A irregularidade ambiental não foi comprovada. Os pareceres e relatórios dos órgãos competentes indicam que a área se encontrava antropizada e inserida em núcleo urbano consolidado, sem caracterização de vegetação primária de Mata Atlântica ou de Área de Preservação Permanente, nem constatação de supressão vegetal ilegal."
"Os atos administrativos e os documentos técnicos públicos gozam de presunção relativa de legitimidade e veracidade. Essa presunção não foi afastada por laudo ou outro elemento técnico idôneo capaz de demonstrar erro, inconsistência ou inadequação das conclusões dos órgãos competentes."

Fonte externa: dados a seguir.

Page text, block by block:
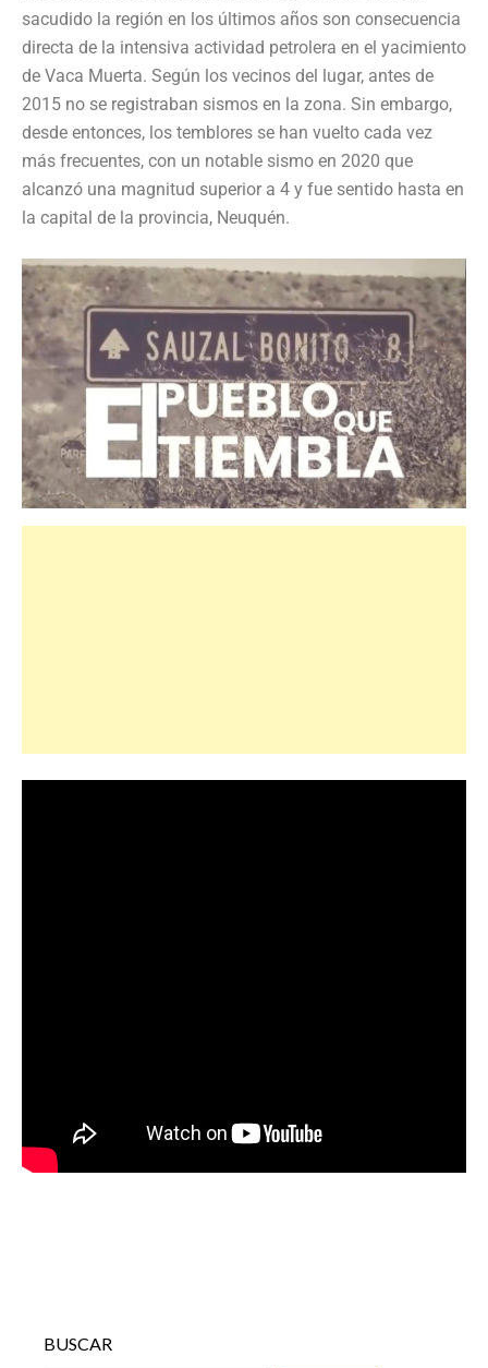
sacudido la región en los últimos años son consecuencia
directa de la intensiva actividad petrolera en el yacimiento
de Vaca Muerta. Según los vecinos del lugar, antes de
2015 no se registraban sismos en la zona. Sin embargo,
desde entonces, los temblores se han vuelto cada vez
más frecuentes, con un notable sismo en 2020 que
alcanzó una magnitud superior a 4 y fue sentido hasta en
la capital de la provincia, Neuquén.
BUSCAR
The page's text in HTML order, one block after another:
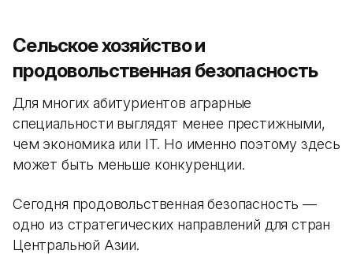
Сельское хозяйство и
продовольственная безопасность
Для многих абитуриентов аграрные
специальности выглядят менее престижными,
чем экономика или IT. Но именно поэтому здесь
может быть меньше конкуренции.
Сегодня продовольственная безопасность —
одно из стратегических направлений для стран
Центральной Азии.
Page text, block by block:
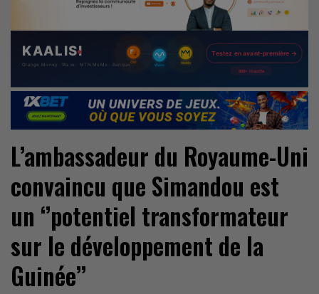
L’ambassadeur du Royaume-Uni
convaincu que Simandou est
un ‘’potentiel transformateur
sur le développement de la
Guinée’’
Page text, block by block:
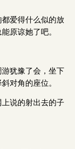
爱得什么似的放
原谅她了吧。
犹豫了会，坐下
对角的座位。
说的射出去的子
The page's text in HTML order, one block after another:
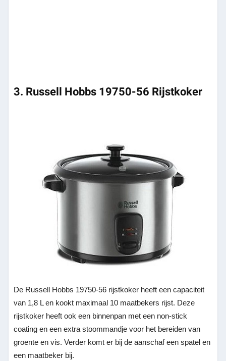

A regularidade fundiária e as doações de áreas públicas ao Município também foram chanceladas pelo colegiado. "Não se verificou irregularidade fundiária ou urbanística. A prova técnica demonstrou que parte da área já integrava loteamento anteriormente aprovado, no qual haviam sido realizadas destinações ao sistema viário e a equipamentos públicos, de modo que a exigência de nova doação integral de 35% sobre toda a área poderia representar duplicidade de obrigação urbanística."
Ao ponderar sobre o encerramento da demanda após duas décadas, o voto condutor ressaltou a necessidade de conferir estabilidade às relações. "A procedência da ação popular exige a demonstração de ilegalidade e lesividade do ato impugnado. A ausência de prova suficiente desses requisitos, aliada ao decurso de mais de duas décadas e à consolidação temporal da relação jurídica, impõe a manutenção da sentença, em observância à segurança jurídica e à proteção da confiança legítima."

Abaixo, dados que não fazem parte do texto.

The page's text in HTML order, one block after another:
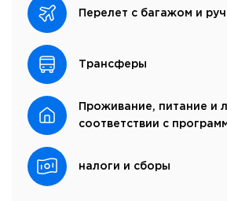
Перелет с багажом и
Трансферы
Проживание, питание и
соответствии с
налоги и сборы
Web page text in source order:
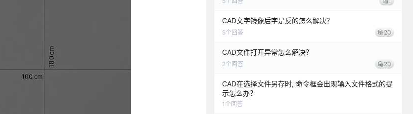
CAD文字镜像后字是反的怎么解决？
5个回答 20
CAD文件打开异常怎么解决？
2个回答 20
CAD在选择文件另存时, 命令框会出现输入文件格式的提
示怎么办？
1 个回答
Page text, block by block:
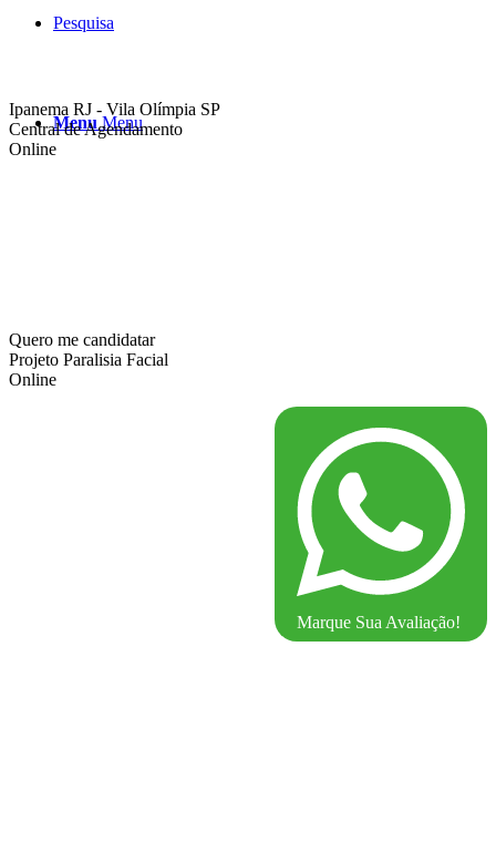
Pesquisa
Menu Menu
Ipanema RJ - Vila Olímpia SP
Central de Agendamento
Online
Quero me candidatar
Projeto Paralisia Facial
Online
Marque Sua Avaliação!
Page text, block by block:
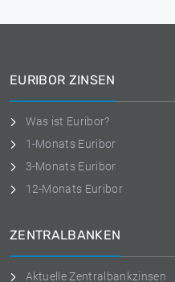
EURIBOR ZINSEN
Was ist Euribor?
1-Monats Euribor
3-Monats Euribor
12-Monats Euribor
ZENTRALBANKEN
Aktuelle Zentralbankzinsen
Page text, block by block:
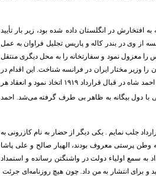
مفصلی که به افتخارش در انگلستان داده شده بود، زیر بار تأیید
از وی در بندر کاله و پاریس تجلیل فراوان به عمل
را معزول نمود و سفارتخانه را به محل دیگری منتقل
وزیر مختار ایران در فرانسه ‌شناخت. این اقدام در
جهت حمایت از احمد شاه بر علیه نصرت الدوله که مأمور و امضای قراداد بود به عمل آمد. دولت فرانسه از موضعی که احمد شاه در قبال قرارداد ۱۹۱۹ اتخاذ نمود و انعقاد هر
با دول بیگانه به ظاهر بی طرف گرفته می‌شد. احمد
جلب نمایم . یکی دیگر از حضار به نام کازرونی به
وطن پرستی معروف بودند، الهیار صالح و علی پاشا
به سمع اولیاء دولت در واشنگتن رسانده و استمداد
برای انتشار به من داد. چون هیچ روزنامه‌ای جرئت
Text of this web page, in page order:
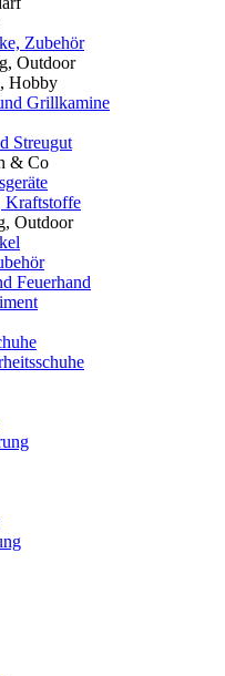
Zubehör
Outdoor
Hobby
Grillkamine
Streugut
& Co
Kraftstoffe
Outdoor
Feuerhand
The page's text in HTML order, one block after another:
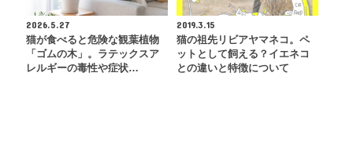
2026.5.27
猫が食べると危険な観葉植物
「ゴムの木」。ラテックスア
レルギーの毒性や症状…
2019.3.15
猫の祖先リビアヤマネコ。ペ
ットとして飼える？イエネコ
との違いと特徴について
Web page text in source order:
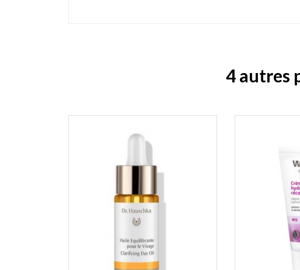
4 autres

O imóvel em litígio é uma gleba desmembrada com 7.310,66 m², situada nas proximidades do Condomínio Reserva Albalonga, nos fundos do supermercado Assaí na Avenida Vasco da Gama. O projeto inicial previa duas torres de 19 pavimentos e 412 vagas de garagem. Ao longo dos anos, a Companhia Brasileira de Distribuição alienou o imóvel para a OR BA 03 Empreendimento Imobiliário Ltda., que passou a responder na causa ao lado da Luiz Mendonça Construtora Ltda. e do Município de Salvador, representado pelo procurador Dr. Alberone Lopes Latado Filho.

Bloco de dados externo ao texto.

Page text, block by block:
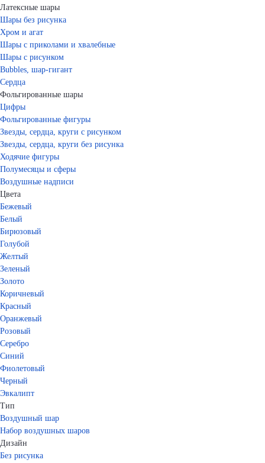
Латексные шары
Шары без рисунка
Хром и агат
Шары с приколами и хвалебные
Шары с рисунком
Bubbles, шар-гигант
Сердца
Фольгированные шары
Цифры
Фольгированные фигуры
Звезды, сердца, круги с рисунком
Звезды, сердца, круги без рисунка
Ходячие фигуры
Полумесяцы и сферы
Воздушные надписи
Цвета
Бежевый
Белый
Бирюзовый
Голубой
Желтый
Зеленый
Золото
Коричневый
Красный
Оранжевый
Розовый
Серебро
Синий
Фиолетовый
Черный
Эвкалипт
Тип
Воздушный шар
Набор воздушных шаров
Дизайн
Без рисунка
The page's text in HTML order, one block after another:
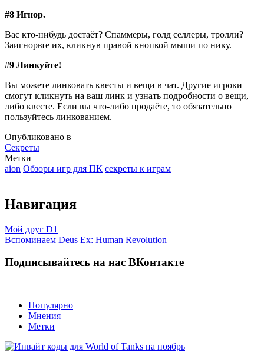
#8 Игнор.
Вас кто-нибудь достаёт? Спаммеры, голд селлеры, тролли?
Заигнорьте их, кликнув правой кнопкой мыши по нику.
#9 Линкуйте!
Вы можете линковать квесты и вещи в чат. Другие игроки
смогут кликнуть на ваш линк и узнать подробности о вещи,
либо квесте. Если вы что-либо продаёте, то обязательно
пользуйтесь линкованием.
Опубликовано в
Секреты
Метки
aion Обзоры игр для ПК секреты к играм
Навигация
Мой друг D1
Вспоминаем Deus Ex: Human Revolution
Подписывайтесь на нас ВКонтакте
Популярно
Мнения
Метки
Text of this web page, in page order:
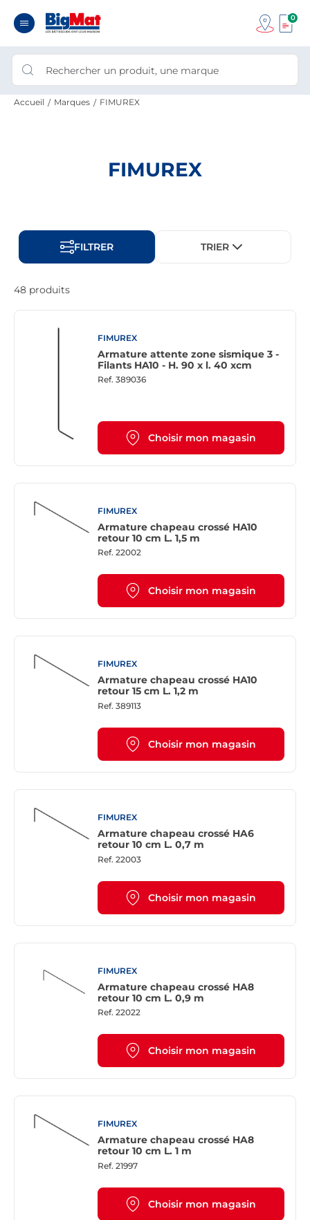
0
Accueil Marques FIMUREX
FIMUREX
FILTRER TRIER
48 produits
FIMUREX
Armature attente zone sismique 3 -
Filants HA10 - H. 90 x l. 40 xcm
Ref. 389036
Choisir mon magasin
FIMUREX
Armature chapeau crossé HA10
retour 10 cm L. 1,5 m
Ref. 22002
Choisir mon magasin
FIMUREX
Armature chapeau crossé HA10
retour 15 cm L. 1,2 m
Ref. 389113
Choisir mon magasin
FIMUREX
Armature chapeau crossé HA6
retour 10 cm L. 0,7 m
Ref. 22003
Choisir mon magasin
FIMUREX
Armature chapeau crossé HA8
retour 10 cm L. 0,9 m
Ref. 22022
Choisir mon magasin
FIMUREX
Armature chapeau crossé HA8
retour 10 cm L. 1 m
Ref. 21997
Choisir mon magasin
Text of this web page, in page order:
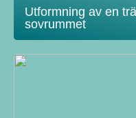
Utformning av en
sovrummet

Pelo polo ativo, após o falecimento de José de Andrade Silva Filho, habilitaram-se o advogado Marcelo Cintra Zarif, Lícia Maria Barbosa Silva e outros condôminos vizinhos. Em sustentação oral, o advogado Tomaz Lyra, pela Companhia Brasileira de Distribuição, e a defesa da OR pontuaram que o projeto concebido há mais de 20 anos tornou-se anacrônico e que eventuais futuras intervenções na área exigirão novo processo de licenciamento. As defesas também argumentaram que a ação passou a refletir interesses particulares pela preservação da vista dos apartamentos vizinhos, enquanto os autores sustentavam a necessidade de perícia e a defesa de interesse difuso.
Com o acórdão publicado e a improcedência confirmada pela corte, a revogação da liminar que impedia obras passa a ter eficácia imediata, encerrando em definitivo os 22 anos de bloqueio judicial.